The future is...what the heck is that?

Status
Not open for further replies.

North_Ranger

Staff member
I'll wait until after the equivalent of a Titanic accident IN SPACE. After hearing how well NASA does ship safety, I think it will take a metaphorical iceberg-in-the-dark to get these people to iron out the safety issues.
 
Note that the spaceship itself is the thing in the middle. It disconnects and then boosts into suborbital space where people can throw up for two hours before coming back to Earth (the wings unfold for the trip). The rest of it is just the delivery system to take the ship high enough for the launch.
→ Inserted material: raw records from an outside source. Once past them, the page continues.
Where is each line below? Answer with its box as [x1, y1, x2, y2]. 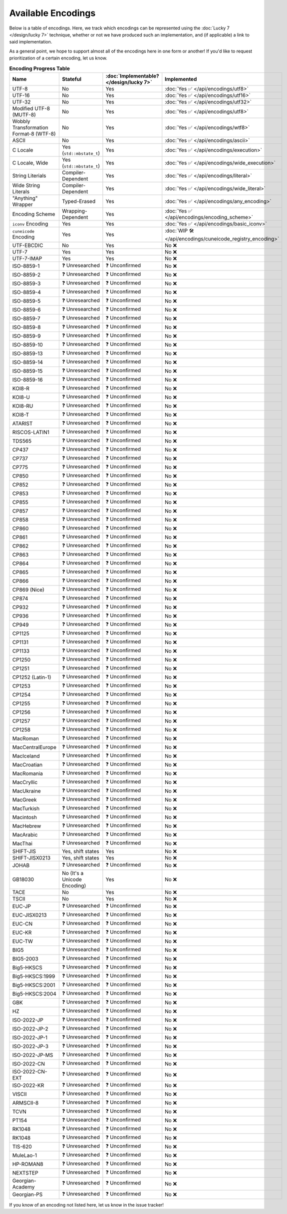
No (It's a [61, 869, 84, 876]
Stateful [61, 75, 82, 82]
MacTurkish [12, 805, 40, 812]
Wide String [12, 181, 40, 188]
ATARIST [12, 420, 33, 427]
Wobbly [12, 117, 30, 124]
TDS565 [12, 437, 32, 444]
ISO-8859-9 [12, 332, 41, 339]
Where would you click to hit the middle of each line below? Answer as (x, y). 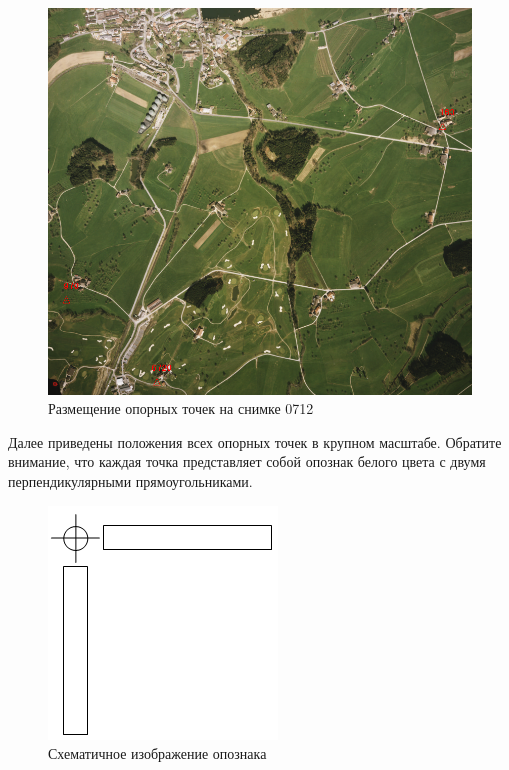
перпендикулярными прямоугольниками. (130, 480)
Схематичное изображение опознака (157, 753)
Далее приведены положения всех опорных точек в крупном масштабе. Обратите (255, 441)
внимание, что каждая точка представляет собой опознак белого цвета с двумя (247, 461)
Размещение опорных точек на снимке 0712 (181, 408)
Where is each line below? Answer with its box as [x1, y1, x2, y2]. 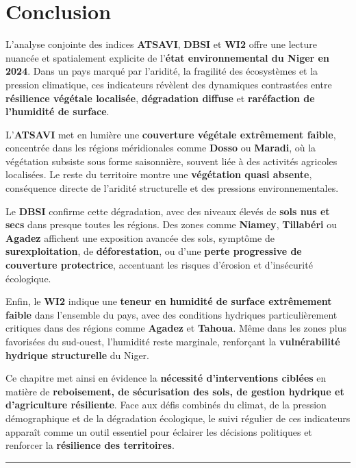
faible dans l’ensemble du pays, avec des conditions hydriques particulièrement [5, 307, 338, 321]
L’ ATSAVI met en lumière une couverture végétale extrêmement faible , [5, 127, 336, 141]
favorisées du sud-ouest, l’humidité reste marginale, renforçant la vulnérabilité [5, 334, 340, 348]
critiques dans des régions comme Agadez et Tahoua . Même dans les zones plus [5, 321, 346, 335]
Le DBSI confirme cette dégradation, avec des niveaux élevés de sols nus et [5, 204, 330, 218]
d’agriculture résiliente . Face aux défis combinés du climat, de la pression [5, 397, 327, 412]
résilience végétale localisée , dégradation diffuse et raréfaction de [5, 90, 315, 105]
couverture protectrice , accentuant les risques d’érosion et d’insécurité [5, 258, 313, 272]

All in all, pretty wacky.
 
H

Hansagan

Geez, what a bunch of grumpy gusses......come on guys, This is the future beginning right here. If space tourism becomes a commercial viability and the price keeps dropping....well, who knows...the sky is literally the limit.

I like the ship....its like a high tech version of the Wright Brothers plane, its new frontiers, its pushing the envelope.
 
It's like taking a U-2 flight except that it uses a 'parasite' launch system.

The vehicle itself /is/ the escape pod. Anything else, at that atmosphere, and you aren't going to have to worry about it. Unless they decide to revamp the MOOSE system, and that would increase the payload too much.
 
I'll wait until after the equivalent of a Titanic accident IN SPACE. After hearing how well NASA does ship safety, I think it will take a metaphorical iceberg-in-the-dark to get these people to iron out the safety issues.
FYI, this wasn't developed by NASA, it was privately developed. Generally, technologies get safer when they're out of the hands of government agencies specifically because of the liability factors for private corporations.
 
I'll wait until after the equivalent of a Titanic accident IN SPACE. After hearing how well NASA does ship safety, I think it will take a metaphorical iceberg-in-the-dark to get these people to iron out the safety issues.
Pfff, NASA is a government agency that's hideously underfunded for what they're expected to do. Branson intends to make fat, awesome monies off of this venture, I'm guessing the safety measures put into this thing will dwarf NASA.
 
D

Dusty668

I'll wait until after the equivalent of a Titanic accident IN SPACE. After hearing how well NASA does ship safety, I think it will take a metaphorical iceberg-in-the-dark to get these people to iron out the safety issues.
Yah after all their first test pilot was a 50 year old geezer.

 
Well, if the SDF-1 hasn't crashed into a small atoll in the Pacific yet, we're not going to have the protoculture to make them, now are we?
 
L

LordRavage

Well, if the SDF-1 hasn't crashed into a small atoll in the Pacific yet, we're not going to have the protoculture to make them, now are we?
The government is hoarding all the protoculture. I know it.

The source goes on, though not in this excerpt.